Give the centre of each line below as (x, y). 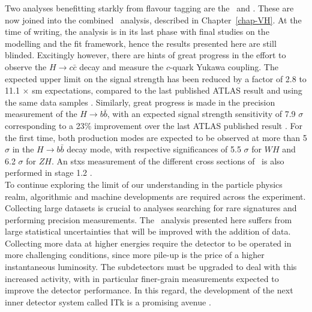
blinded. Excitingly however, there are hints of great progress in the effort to (145, 55)
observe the (26, 66)
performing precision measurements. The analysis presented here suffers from (148, 219)
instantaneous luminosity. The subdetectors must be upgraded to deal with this (151, 267)
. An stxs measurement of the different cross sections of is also (168, 160)
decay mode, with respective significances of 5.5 (154, 149)
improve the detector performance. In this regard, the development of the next (149, 290)
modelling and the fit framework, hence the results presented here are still (141, 43)
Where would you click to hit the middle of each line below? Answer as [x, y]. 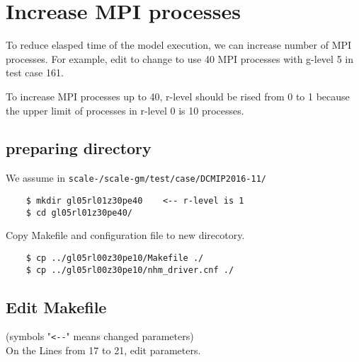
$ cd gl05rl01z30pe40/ [79, 212]
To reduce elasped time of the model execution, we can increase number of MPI [179, 45]
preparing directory [79, 148]
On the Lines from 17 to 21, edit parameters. [103, 350]
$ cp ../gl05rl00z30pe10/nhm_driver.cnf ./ [130, 270]
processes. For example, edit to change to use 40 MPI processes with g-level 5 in [179, 58]
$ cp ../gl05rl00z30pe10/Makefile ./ [115, 258]
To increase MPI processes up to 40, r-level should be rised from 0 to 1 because [178, 96]
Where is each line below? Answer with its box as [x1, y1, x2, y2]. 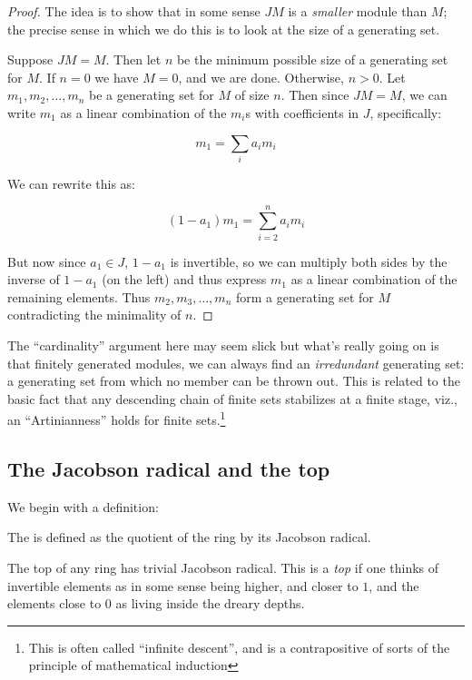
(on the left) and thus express [102, 270, 267, 289]
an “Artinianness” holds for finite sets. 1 [7, 408, 226, 429]
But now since [7, 251, 86, 271]
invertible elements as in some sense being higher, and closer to [7, 576, 359, 595]
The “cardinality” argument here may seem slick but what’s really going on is [7, 335, 439, 354]
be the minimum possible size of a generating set [176, 50, 448, 69]
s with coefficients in [245, 103, 359, 122]
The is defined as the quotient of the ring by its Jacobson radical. [7, 527, 371, 547]
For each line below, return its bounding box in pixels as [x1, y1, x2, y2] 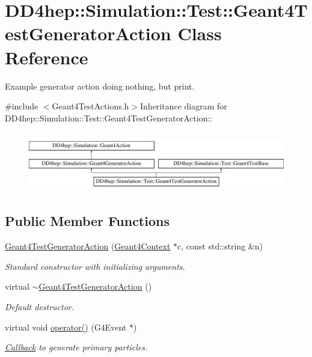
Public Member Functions [5, 212, 170, 230]
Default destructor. [5, 301, 75, 313]
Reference [5, 44, 88, 69]
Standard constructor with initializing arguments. [5, 260, 185, 272]
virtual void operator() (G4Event [5, 320, 127, 333]
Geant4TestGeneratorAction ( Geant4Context [5, 240, 171, 252]
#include [5, 100, 38, 112]
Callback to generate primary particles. [5, 341, 148, 353]
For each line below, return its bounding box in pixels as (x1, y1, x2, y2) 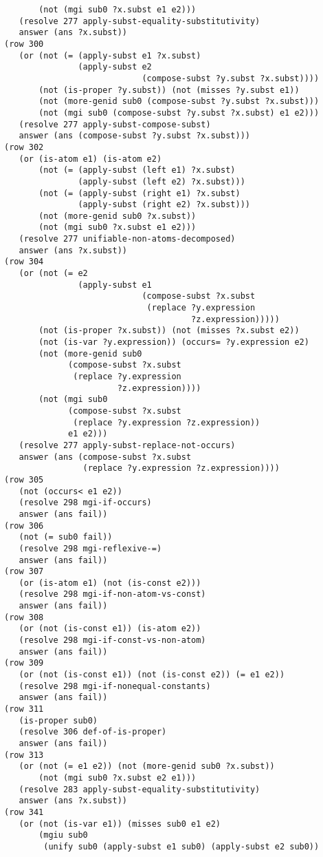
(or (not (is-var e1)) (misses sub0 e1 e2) (19, 818, 221, 829)
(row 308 (4, 612, 44, 622)
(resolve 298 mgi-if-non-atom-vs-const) (19, 589, 206, 600)
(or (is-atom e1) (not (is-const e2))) (19, 578, 201, 588)
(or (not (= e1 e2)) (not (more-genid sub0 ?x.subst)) (19, 761, 275, 772)
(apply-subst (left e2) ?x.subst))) (78, 176, 245, 187)
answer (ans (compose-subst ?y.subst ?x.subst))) (19, 131, 250, 141)
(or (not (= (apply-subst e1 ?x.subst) (19, 50, 201, 61)
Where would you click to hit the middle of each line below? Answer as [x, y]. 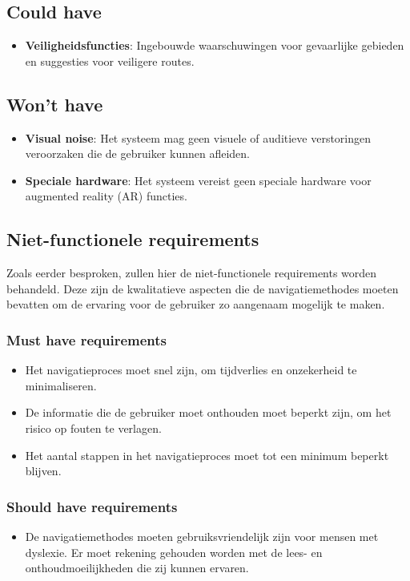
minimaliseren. [61, 385]
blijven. [43, 471]
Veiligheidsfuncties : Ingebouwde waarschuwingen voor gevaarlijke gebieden [215, 45]
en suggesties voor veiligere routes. [110, 61]
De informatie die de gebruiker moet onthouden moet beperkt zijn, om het [208, 412]
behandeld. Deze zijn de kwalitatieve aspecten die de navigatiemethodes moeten [203, 288]
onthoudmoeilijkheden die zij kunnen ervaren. [137, 568]
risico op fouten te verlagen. [93, 428]
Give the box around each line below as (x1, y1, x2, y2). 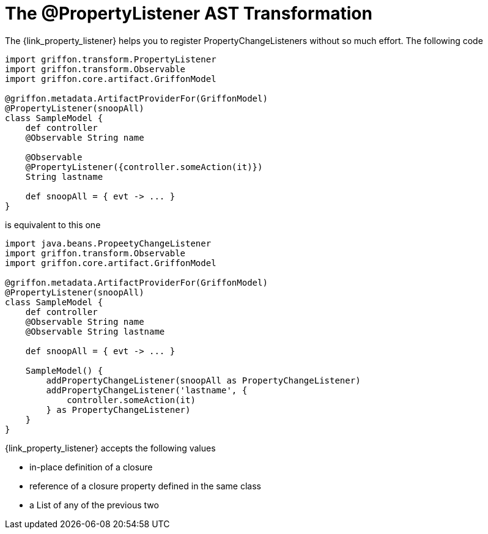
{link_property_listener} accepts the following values (5, 442, 216, 453)
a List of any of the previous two (29, 499, 159, 510)
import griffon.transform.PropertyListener (5, 54, 216, 64)
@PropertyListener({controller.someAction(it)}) (25, 161, 263, 172)
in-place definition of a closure (29, 461, 153, 472)
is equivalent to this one (5, 219, 101, 230)
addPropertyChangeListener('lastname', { (46, 385, 248, 395)
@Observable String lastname (25, 326, 165, 336)
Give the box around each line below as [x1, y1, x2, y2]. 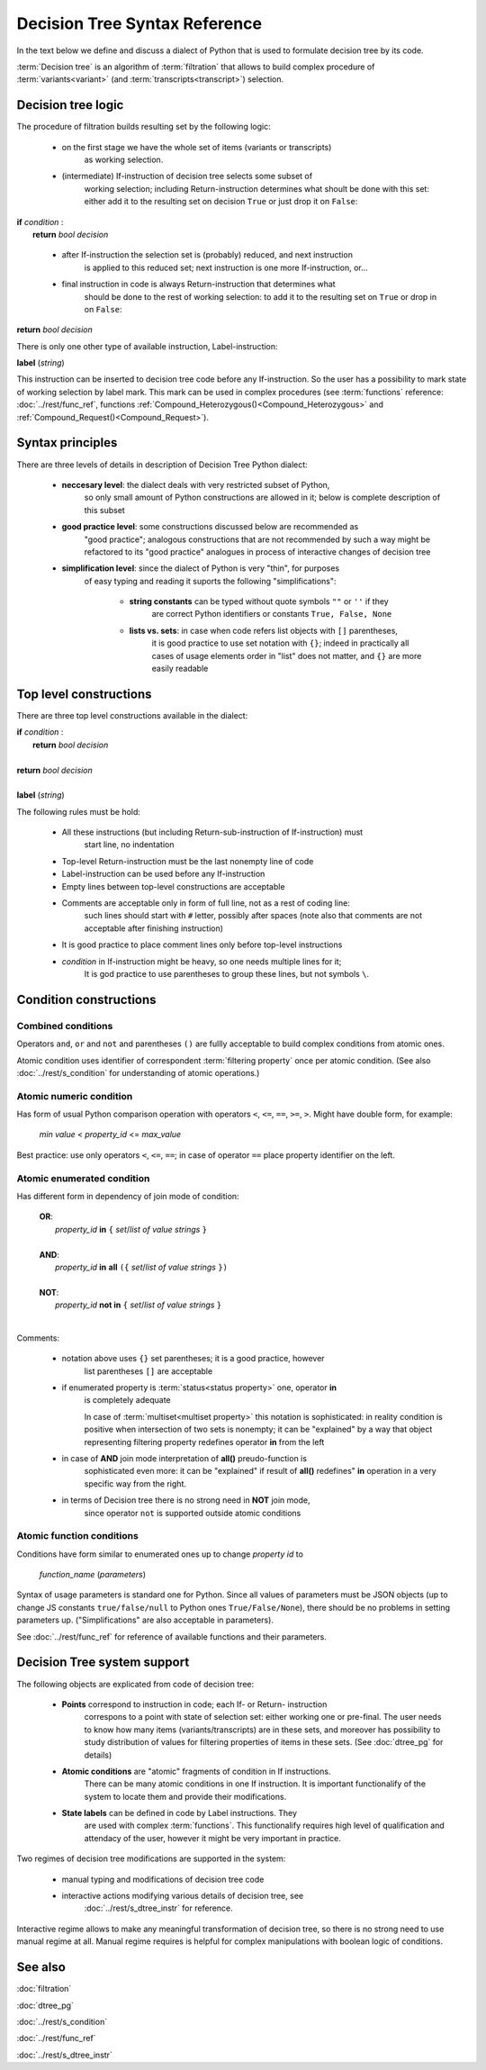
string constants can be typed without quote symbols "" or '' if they [129, 596, 389, 607]
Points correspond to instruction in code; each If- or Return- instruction [61, 1698, 328, 1710]
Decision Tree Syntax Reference [16, 14, 263, 33]
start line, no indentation [84, 839, 175, 850]
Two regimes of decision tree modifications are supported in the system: [16, 1853, 286, 1864]
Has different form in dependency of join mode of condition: [16, 1190, 239, 1201]
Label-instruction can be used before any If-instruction [61, 869, 265, 880]
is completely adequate [84, 1395, 171, 1406]
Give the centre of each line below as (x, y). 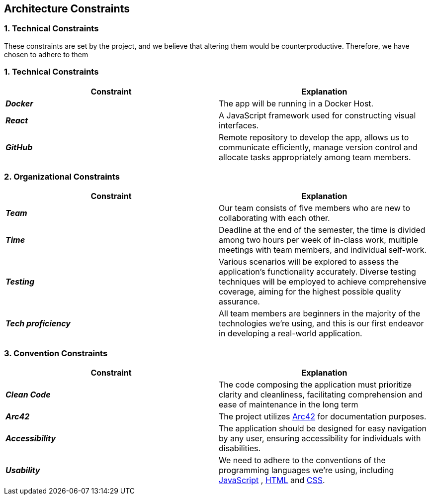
+--
Task to complete -
Leave out the pictures and set down everything else in the entries above exactly.

Response to this exercise -
Give the centre of each line below as (x, y). 
blinded. Excitingly however, there are hints of great progress in the effort to (145, 55)
observe the (26, 66)
performing precision measurements. The analysis presented here suffers from (148, 219)
instantaneous luminosity. The subdetectors must be upgraded to deal with this (151, 267)
. An stxs measurement of the different cross sections of is also (168, 160)
decay mode, with respective significances of 5.5 (154, 149)
improve the detector performance. In this regard, the development of the next (149, 290)
modelling and the fit framework, hence the results presented here are still (141, 43)
Where would you click to hit the middle of each line below? Answer as [x, y]. 
$ cd gl05rl01z30pe40/ [79, 212]
To reduce elasped time of the model execution, we can increase number of MPI [179, 45]
preparing directory [79, 148]
On the Lines from 17 to 21, edit parameters. [103, 350]
$ cp ../gl05rl00z30pe10/nhm_driver.cnf ./ [130, 270]
processes. For example, edit to change to use 40 MPI processes with g-level 5 in [179, 58]
$ cp ../gl05rl00z30pe10/Makefile ./ [115, 258]
To increase MPI processes up to 40, r-level should be rised from 0 to 1 because [178, 96]
Where is each line below? Answer with its box as [x1, y1, x2, y2]. 
(on the left) and thus express [102, 270, 267, 289]
an “Artinianness” holds for finite sets. 1 [7, 408, 226, 429]
But now since [7, 251, 86, 271]
invertible elements as in some sense being higher, and closer to [7, 576, 359, 595]
The “cardinality” argument here may seem slick but what’s really going on is [7, 335, 439, 354]
be the minimum possible size of a generating set [176, 50, 448, 69]
s with coefficients in [245, 103, 359, 122]
The is defined as the quotient of the ring by its Jacobson radical. [7, 527, 371, 547]
For each line below, return its bounding box in pixels as [x1, y1, x2, y2] 
Public Member Functions [5, 212, 170, 230]
Default destructor. [5, 301, 75, 313]
Reference [5, 44, 88, 69]
Standard constructor with initializing arguments. [5, 260, 185, 272]
virtual void operator() (G4Event [5, 320, 127, 333]
Geant4TestGeneratorAction ( Geant4Context [5, 240, 171, 252]
#include [5, 100, 38, 112]
Callback to generate primary particles. [5, 341, 148, 353]
For each line below, return its bounding box in pixels as (x1, y1, x2, y2) 
(or (not (is-var e1)) (misses sub0 e1 e2) (19, 818, 221, 829)
(row 308 (4, 612, 44, 622)
(resolve 298 mgi-if-non-atom-vs-const) (19, 589, 206, 600)
(or (is-atom e1) (not (is-const e2))) (19, 578, 201, 588)
(or (not (= e1 e2)) (not (more-genid sub0 ?x.subst)) (19, 761, 275, 772)
(apply-subst (left e2) ?x.subst))) (78, 176, 245, 187)
answer (ans (compose-subst ?y.subst ?x.subst))) (19, 131, 250, 141)
(or (not (= (apply-subst e1 ?x.subst) (19, 50, 201, 61)
Where would you click to hit the middle of each line below? Answer as [x, y]. 
minimaliseren. [61, 385]
blijven. [43, 471]
Veiligheidsfuncties : Ingebouwde waarschuwingen voor gevaarlijke gebieden [215, 45]
en suggesties voor veiligere routes. [110, 61]
De informatie die de gebruiker moet onthouden moet beperkt zijn, om het [208, 412]
behandeld. Deze zijn de kwalitatieve aspecten die de navigatiemethodes moeten [203, 288]
onthoudmoeilijkheden die zij kunnen ervaren. [137, 568]
risico op fouten te verlagen. [93, 428]
Give the box around each line below as (x1, y1, x2, y2). 
{link_property_listener} accepts the following values (5, 442, 216, 453)
a List of any of the previous two (29, 499, 159, 510)
import griffon.transform.PropertyListener (5, 54, 216, 64)
@PropertyListener({controller.someAction(it)}) (25, 161, 263, 172)
in-place definition of a closure (29, 461, 153, 472)
is equivalent to this one (5, 219, 101, 230)
addPropertyChangeListener('lastname', { (46, 385, 248, 395)
@Observable String lastname (25, 326, 165, 336)
Give the box around each line below as [x1, y1, x2, y2]. 
string constants can be typed without quote symbols "" or '' if they [129, 596, 389, 607]
Points correspond to instruction in code; each If- or Return- instruction [61, 1698, 328, 1710]
Decision Tree Syntax Reference [16, 14, 263, 33]
start line, no indentation [84, 839, 175, 850]
Two regimes of decision tree modifications are supported in the system: [16, 1853, 286, 1864]
Has different form in dependency of join mode of condition: [16, 1190, 239, 1201]
Label-instruction can be used before any If-instruction [61, 869, 265, 880]
is completely adequate [84, 1395, 171, 1406]
Give the centre of each line below as (x, y). 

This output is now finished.